И никогда еще туристы не бывали такими простодушными и щедрыми, а их французские хозяева — такими любезными и степенными.
Международные отношения превратились и братские. Самые-пресамые консервативные крестьяне покупали себе бархатные брюки. Из-под винных прессов текли красные реки «Бордо». У всех овец молоко годилось для сыра.
После каникул партии и фракции съехались в Париж внести свой вклад в работу над «Пипиновым кодексом», который собирались принять в ноябре.
Христианские атеисты наконец протолкнули поправку о взимании с церковных служб налога на зрелища и развлечения, как с кинотеатров и цирков. А христианские христиане подготовили проект закона об обязательном посещении мессы.
Правые и левые центристы дружно шагали в ногу.
Коммунисты и социалисты стали раскланиваться при встрече.
А месье Деклозье, советник по культуре и фактический глава французских коммунистов, наконец облек в слова то, что давно уже бродило в умах членов всех партий. На закрытом секретном собрании он представил проекты интриг и ловушек, изощренных настолько, что любое действие короля могло грозить монархии крахом.

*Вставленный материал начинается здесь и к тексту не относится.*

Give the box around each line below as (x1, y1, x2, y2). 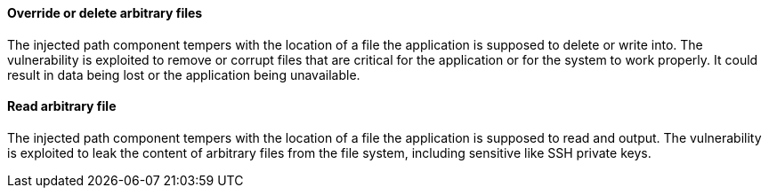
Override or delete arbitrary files (7, 5, 203, 20)
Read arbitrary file (7, 98, 117, 114)
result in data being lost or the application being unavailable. (7, 66, 360, 82)
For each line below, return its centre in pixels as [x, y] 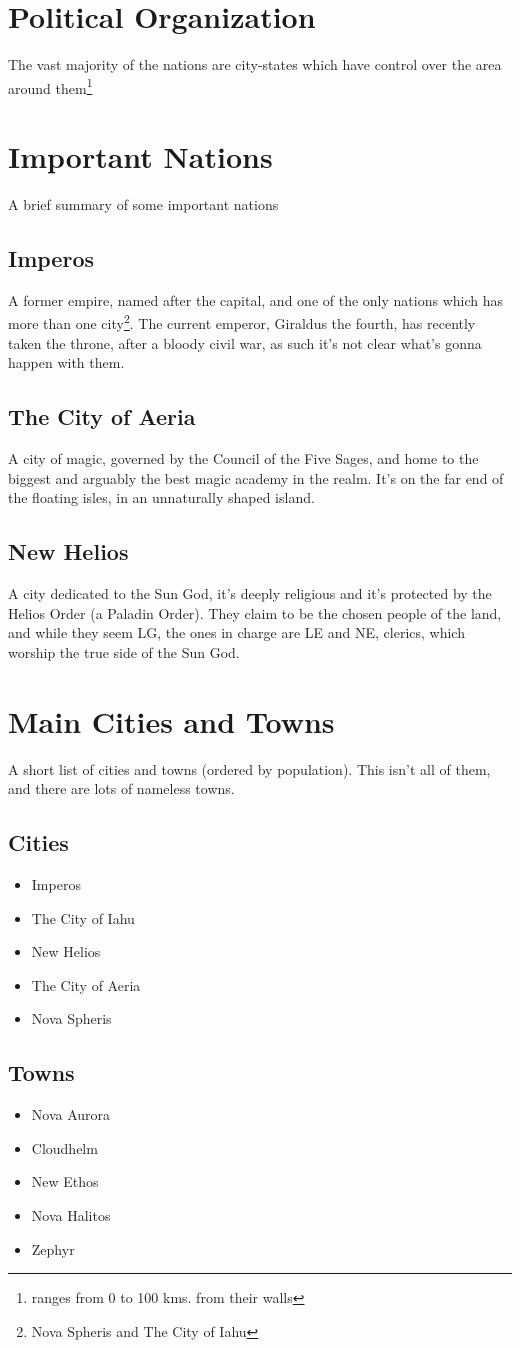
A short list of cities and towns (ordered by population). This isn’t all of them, [249, 768]
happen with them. [66, 362]
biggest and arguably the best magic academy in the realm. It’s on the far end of [256, 477]
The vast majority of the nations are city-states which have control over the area [255, 64]
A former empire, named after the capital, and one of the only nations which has [255, 299]
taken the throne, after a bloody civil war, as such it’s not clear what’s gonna [245, 342]
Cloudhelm [64, 1147]
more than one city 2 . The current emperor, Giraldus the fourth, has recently [242, 322]
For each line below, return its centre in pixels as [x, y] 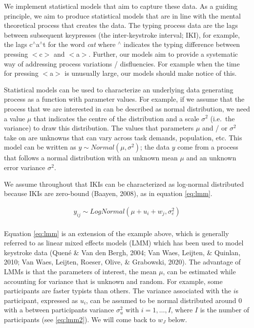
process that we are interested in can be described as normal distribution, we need [127, 108]
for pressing [21, 73]
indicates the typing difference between [182, 44]
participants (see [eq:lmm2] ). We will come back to [80, 319]
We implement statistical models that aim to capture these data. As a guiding [121, 6]
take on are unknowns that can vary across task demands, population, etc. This [123, 137]
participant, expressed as [41, 300]
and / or [215, 128]

Франция достигла пика благоденствия — с этим соглашались все. Туристы спали на клумбах возле лучших отелей.
На фоне всеобщего благополучия трудно объяснить появление на политическом горизонте в середине сентября небольшого облачка, потемневшего и разросшегося в первые недели октября и к ноябрю нависшего над страной, как грозовая туча.
Историю любят истолковывать, исходя из собственных предпочтений. Экономист усматривает причины событий в экономике, политик — в политике, а биолог — в особых свойствах пыльцы или в глистах. Очень немногие исследователи ищут причины в человеческих настроениях. Но разве не правда, что эра наибольшего процветания Соединенных Штатов была также и временем наибольших опасений и недовольства? И разве не правда, что в те счастливые недели французского процветания среди всех без исключения слоев общества начали расти и укрепляться беспокойство, неуверенность и страх?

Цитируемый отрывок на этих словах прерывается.